I decided to play around with some designs for improved space-filling effect for surround/rear channel speakers. After a few cogitations and iterations I settled on a combination of designs that did some of the job well.

For the low end I went with an upward firing woofer with an inverse hyperolic (or some such shape) cone over it -- the old Zenith Circle Of Sound 360 degree dispersion thing. The test woofer was a Goldwood 5.25" poly cone.
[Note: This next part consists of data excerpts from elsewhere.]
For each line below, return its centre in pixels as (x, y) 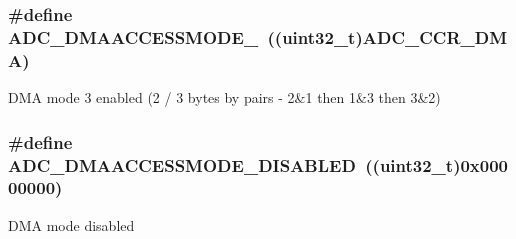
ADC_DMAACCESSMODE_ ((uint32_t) (185, 36)
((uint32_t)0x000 (437, 164)
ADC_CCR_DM (435, 36)
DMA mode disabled (71, 224)
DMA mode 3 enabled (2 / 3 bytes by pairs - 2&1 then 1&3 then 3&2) (224, 97)
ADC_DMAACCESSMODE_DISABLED (182, 164)
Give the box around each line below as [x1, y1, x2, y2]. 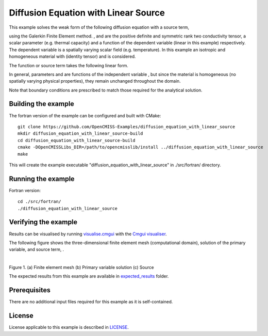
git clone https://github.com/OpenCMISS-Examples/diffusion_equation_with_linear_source [17, 124, 235, 129]
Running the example [9, 175, 75, 183]
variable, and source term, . [9, 247, 64, 252]
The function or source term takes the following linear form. [9, 62, 129, 68]
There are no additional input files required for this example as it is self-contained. [9, 299, 173, 305]
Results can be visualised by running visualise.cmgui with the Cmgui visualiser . [9, 231, 167, 237]
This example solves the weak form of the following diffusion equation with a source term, [9, 24, 189, 30]
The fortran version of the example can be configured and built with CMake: [9, 112, 161, 119]
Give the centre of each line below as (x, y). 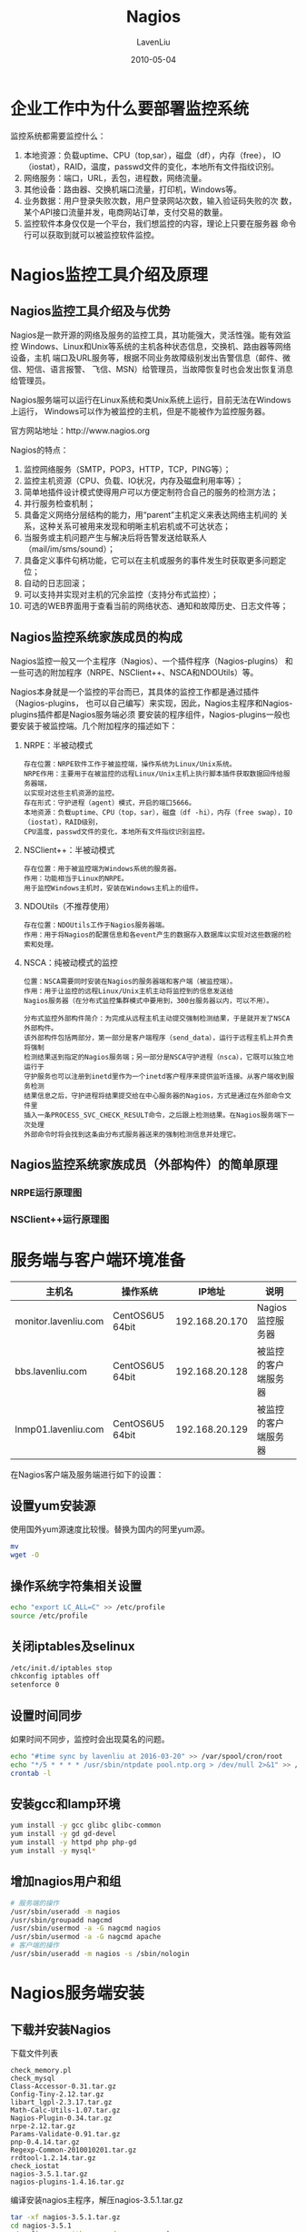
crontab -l (31, 1773)
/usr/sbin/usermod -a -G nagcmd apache (86, 1937)
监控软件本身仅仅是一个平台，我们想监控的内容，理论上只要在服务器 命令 (160, 223)
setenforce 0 (35, 1685)
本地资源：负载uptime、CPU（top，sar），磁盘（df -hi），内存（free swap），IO (158, 812)
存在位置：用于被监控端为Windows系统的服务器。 (102, 868)
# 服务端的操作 (35, 1903)
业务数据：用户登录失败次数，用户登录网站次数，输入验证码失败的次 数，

For the high end I put some Boston Acoustics metal dome tweeters into a vertical 1.5" diameter Karlson K-tube. I've always liked the reverb effect from the frequency dependent dispersion, but more so in the higher freqs. I mounted these into some PVC couplers, and those onto the top of the woofer's dispersion cones. Xover for these was just 6 dB/oct @ 3.5 kHz. Power was a pair of Audiosource AMP100s, one running stereo @ 50 wRMS for front and rear L/R, one at 100 wRMS mono for the sub and center channel

Here's a couple pics: a finished product, and the complete system I tested them in. Testing was outdoors so not to drag room acoustics into the mess.

2014-06-28 20.57.04.jpg

2014-06-28 20.56.05.jpg

The subjective output was low compared to the front speakers, but then it ought to be. It's not supposed to act like a point source but rather fill the space. The Goldwoods were a bit crunchy at the full 50 w but the BA's held their own. The reverb effect from the K-tubes was only easily detectable in the sweet spot, but there it added a vertical dimension to the surround.

I'm considering actually using a surround sound system with these to see how good it can get (or go down the tubes -- pun unintended but I'll take it). And frankly the woofers' dispersion cones came from a set of 40w full range surround sound towers that came with a JVC SU-A7 decoder and "rear" channel amp. But first I needed to see if these would work at all, and they did. Maybe well enough that I don't need all that extra hardware. I'm moving them indoors and giving them a good long listen with some favorite old material. But as for the design itself, I'd say it was very successful for a first build.